Brian Hargreaves, who kept wickets for Whorouly during this time, said that Rod always believed he’d take a wicket with his next ball. “With his action, he was hard to read. He liked to throw the ball up and had a good wrong-un and got good bounce. And he didn’t like it much if you dropped a catch off him”, he joked.

His biggest thrill came in March, 1982, when Whorouly broke through to win their first WDCA flag in seven years. He liked that premiership feeling and could reasonably have expected to repeat the dose a few more times during his career.

But it wasn’t to be. They were runners-up in the following two seasons and twice again in the mid-nineties.

The Grand Final of 1995/96 left a sour taste, as weather intervened and Whorouly were left with about an hour and a half to chase down a large Rovers-United total. Years later, Rod was still livid about the injustice of the finals system.

He scored six centuries, including a career-best 138, but has a soft-spot for an innings of 87 that he scored against Rovers-United at Whorouly in 1990. The Hawks had set a target of 271 and the Maroons, fired by Newton’s superb stroke-play, scored at seven an over for the last 28 overs to chase down the total.

Perhaps one compensatory factor for the solitary WDCA flag that he shared, was that he was a member of 8 North-East Cup-winning teams over a 20-year period. He had a few memorable performances in Cup finals, but one that stands out, came in 1994.

Wang had been placed in a perilous position in pursuit of Benalla’s 8/173. A clutter of middle-order wickets at the Gardens Oval saw him take charge of proceedings. His unbeaten 48 guided his side home – nine wickets down and with two balls to spare.

Two years later he top-scored with 58 against Albury, then, just as the home team were sailing along comfortably, he and Peter Tossol wrecked their lower order, to clinch victory.
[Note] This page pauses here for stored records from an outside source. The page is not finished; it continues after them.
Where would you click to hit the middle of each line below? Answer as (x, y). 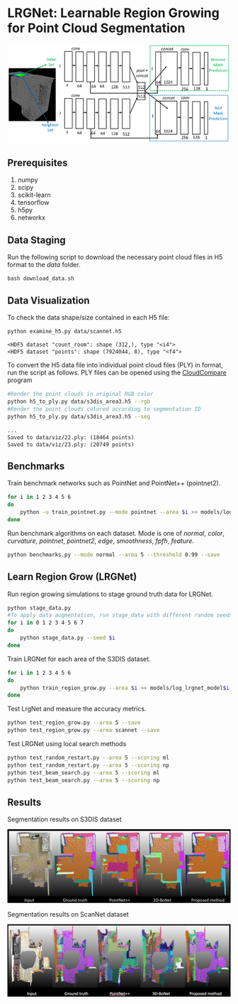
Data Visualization (49, 300)
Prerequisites (38, 163)
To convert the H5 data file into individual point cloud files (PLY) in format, (115, 365)
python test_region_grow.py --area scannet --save (84, 730)
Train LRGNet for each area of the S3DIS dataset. (79, 659)
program (20, 380)
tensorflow (33, 203)
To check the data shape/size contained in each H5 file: (89, 318)
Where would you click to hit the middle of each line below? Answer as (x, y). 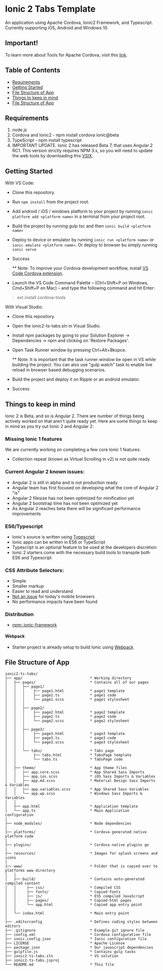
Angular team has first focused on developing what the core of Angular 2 (85, 488)
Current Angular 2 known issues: (45, 472)
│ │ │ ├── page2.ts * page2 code (61, 716)
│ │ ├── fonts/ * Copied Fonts (63, 892)
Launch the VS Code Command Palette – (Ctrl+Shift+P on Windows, (80, 283)
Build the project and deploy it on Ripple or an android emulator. (76, 379)
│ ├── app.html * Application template (72, 806)
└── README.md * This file (60, 964)
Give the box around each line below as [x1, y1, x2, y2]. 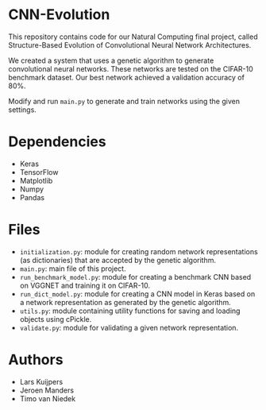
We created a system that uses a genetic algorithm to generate [8, 56, 214, 65]
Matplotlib [19, 176, 53, 185]
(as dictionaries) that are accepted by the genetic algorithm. [19, 255, 217, 265]
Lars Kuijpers [19, 377, 64, 386]
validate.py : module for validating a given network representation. [19, 323, 239, 332]
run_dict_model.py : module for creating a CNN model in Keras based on [19, 288, 256, 299]
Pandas [19, 192, 45, 202]
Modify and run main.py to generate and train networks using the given [8, 96, 241, 106]
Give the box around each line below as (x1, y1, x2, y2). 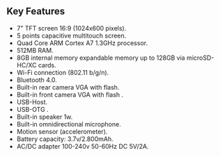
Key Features (6, 6, 65, 17)
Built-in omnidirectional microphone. (16, 119, 121, 128)
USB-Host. (16, 97, 48, 106)
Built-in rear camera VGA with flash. (16, 83, 120, 91)
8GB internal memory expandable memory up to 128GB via (16, 53, 185, 62)
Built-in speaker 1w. (16, 113, 73, 121)
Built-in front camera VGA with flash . (16, 90, 124, 99)
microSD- (186, 53, 214, 62)

Rodney Newton’s record stacks up, with the best of all-time. He scored 9318 runs and took 419 wickets in 415 A-grade matches with Whorouly. He was a four-time winner of the WDCA’s Cricketer of the Year Award and also won the Chronicle Trophy in 1994/95.

The Newton clan played an integral part in the ongoing fortunes of the Whorouly Football Club. Bill chalked up 295 senior games in the Maroon and White guernsey. Wayne was a 200-Gamer and Rod made more than 160 senior appearances.
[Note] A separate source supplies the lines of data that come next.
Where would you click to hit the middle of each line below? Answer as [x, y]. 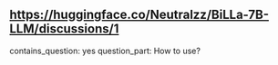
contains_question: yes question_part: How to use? [105, 51]
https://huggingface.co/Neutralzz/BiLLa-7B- [139, 15]
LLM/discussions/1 [64, 29]
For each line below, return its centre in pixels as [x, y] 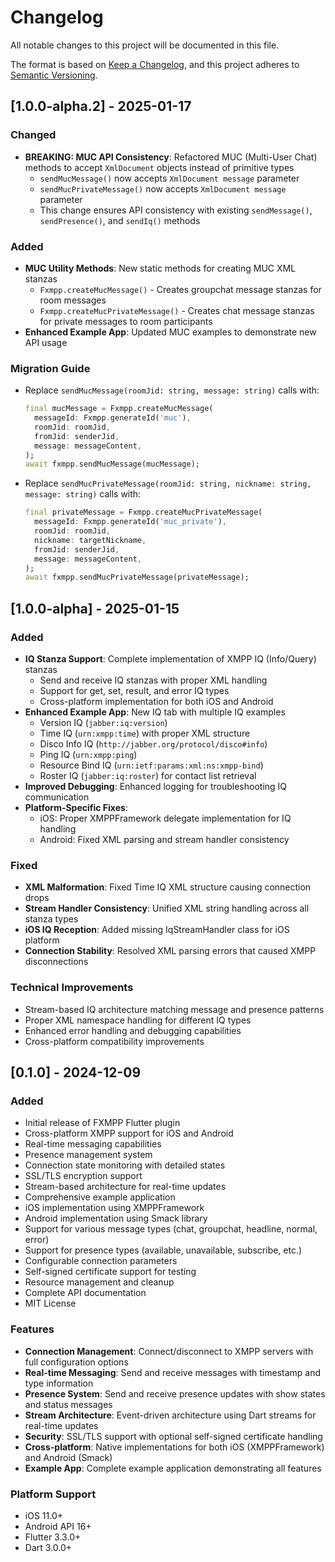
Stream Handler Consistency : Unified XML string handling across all [167, 908]
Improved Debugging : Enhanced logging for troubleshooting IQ [156, 787]
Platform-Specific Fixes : [76, 808]
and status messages [68, 1404]
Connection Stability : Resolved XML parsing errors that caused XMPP [170, 951]
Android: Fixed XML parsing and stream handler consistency [164, 840]
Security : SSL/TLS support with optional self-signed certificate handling [173, 1436]
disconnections [56, 962]
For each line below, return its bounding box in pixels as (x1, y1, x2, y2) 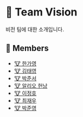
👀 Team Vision (5, 5, 78, 19)
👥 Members (5, 43, 49, 53)
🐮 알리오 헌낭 (14, 82, 48, 89)
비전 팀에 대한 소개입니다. (5, 26, 65, 33)
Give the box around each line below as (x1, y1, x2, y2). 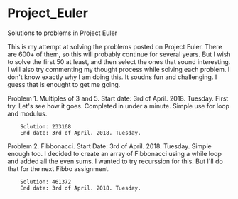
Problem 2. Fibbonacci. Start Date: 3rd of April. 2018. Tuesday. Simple (7, 141, 212, 150)
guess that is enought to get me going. (7, 80, 121, 88)
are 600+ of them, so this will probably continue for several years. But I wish (7, 50, 231, 58)
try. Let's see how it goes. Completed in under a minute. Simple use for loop (7, 101, 229, 110)
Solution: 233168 (20, 123, 72, 130)
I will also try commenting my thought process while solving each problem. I (7, 65, 230, 73)
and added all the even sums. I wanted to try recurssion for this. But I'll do (7, 157, 224, 165)
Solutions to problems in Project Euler (7, 29, 118, 37)
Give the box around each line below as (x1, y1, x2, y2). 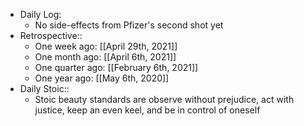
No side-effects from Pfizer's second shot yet (34, 19, 224, 31)
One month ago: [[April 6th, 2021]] (34, 51, 177, 63)
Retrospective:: (19, 30, 83, 41)
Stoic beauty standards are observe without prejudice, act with (34, 94, 295, 105)
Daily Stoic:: (19, 83, 70, 94)
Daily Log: (19, 9, 62, 20)
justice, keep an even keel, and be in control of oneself (34, 104, 261, 116)
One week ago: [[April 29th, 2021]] (34, 40, 178, 52)
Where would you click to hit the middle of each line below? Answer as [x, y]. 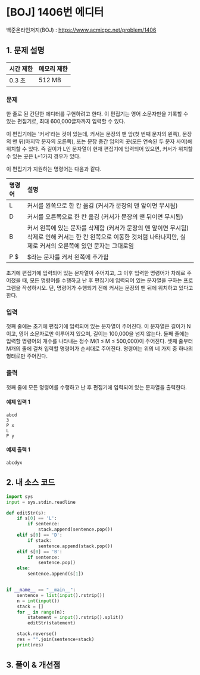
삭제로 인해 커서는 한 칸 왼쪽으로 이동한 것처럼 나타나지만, [103, 237]
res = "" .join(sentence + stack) [56, 640]
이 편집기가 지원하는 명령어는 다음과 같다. [54, 169]
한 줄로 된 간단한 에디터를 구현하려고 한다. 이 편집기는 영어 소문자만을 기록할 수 [97, 114]
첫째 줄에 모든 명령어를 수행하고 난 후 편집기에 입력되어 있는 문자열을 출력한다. [97, 387]
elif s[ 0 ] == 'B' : [40, 552]
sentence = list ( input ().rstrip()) [61, 595]
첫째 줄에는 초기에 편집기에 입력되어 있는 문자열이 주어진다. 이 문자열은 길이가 [96, 326]

Rod was enticed to have a run with the Wang. Rovers in 1981 and showed a fair bit as a creative half forward in his 3-year stay at the Findlay Oval. The Hawks were sorry to see him go after 49 games, but knew that his heart lay at Whorouly.

He had been the ‘baby’ of Whorouly’s 1977-’78 premiership sides, under Norm Bussell’s coaching, and was a seasoned campaigner when Billy McMillan led them to another flag in 1989.

His wife, Kerrie won a swag of best and fairests in a terrific netball career and daughter Kristy is following in her footsteps, having taken out the Rovers ‘A’ Grade award last year.

The Newtons lived the AFL ‘dream’ when son Michael, a high-flying forward, was drafted by Melbourne. Often hampered by injury, his interrupted five-year stint with the Demons produced 28 senior games and some sensational aerial displays.

Michael moved to SANFL club Norwood in 2012. He recovered from a knee reconstruction to figure prominently in the club’s third successive premiership last year.

Sport and dairy-farming have dominated Rod Newton’s life and he wouldn’t have it any other way. He has no regrets…but another couple of cricket premierships would have been handy.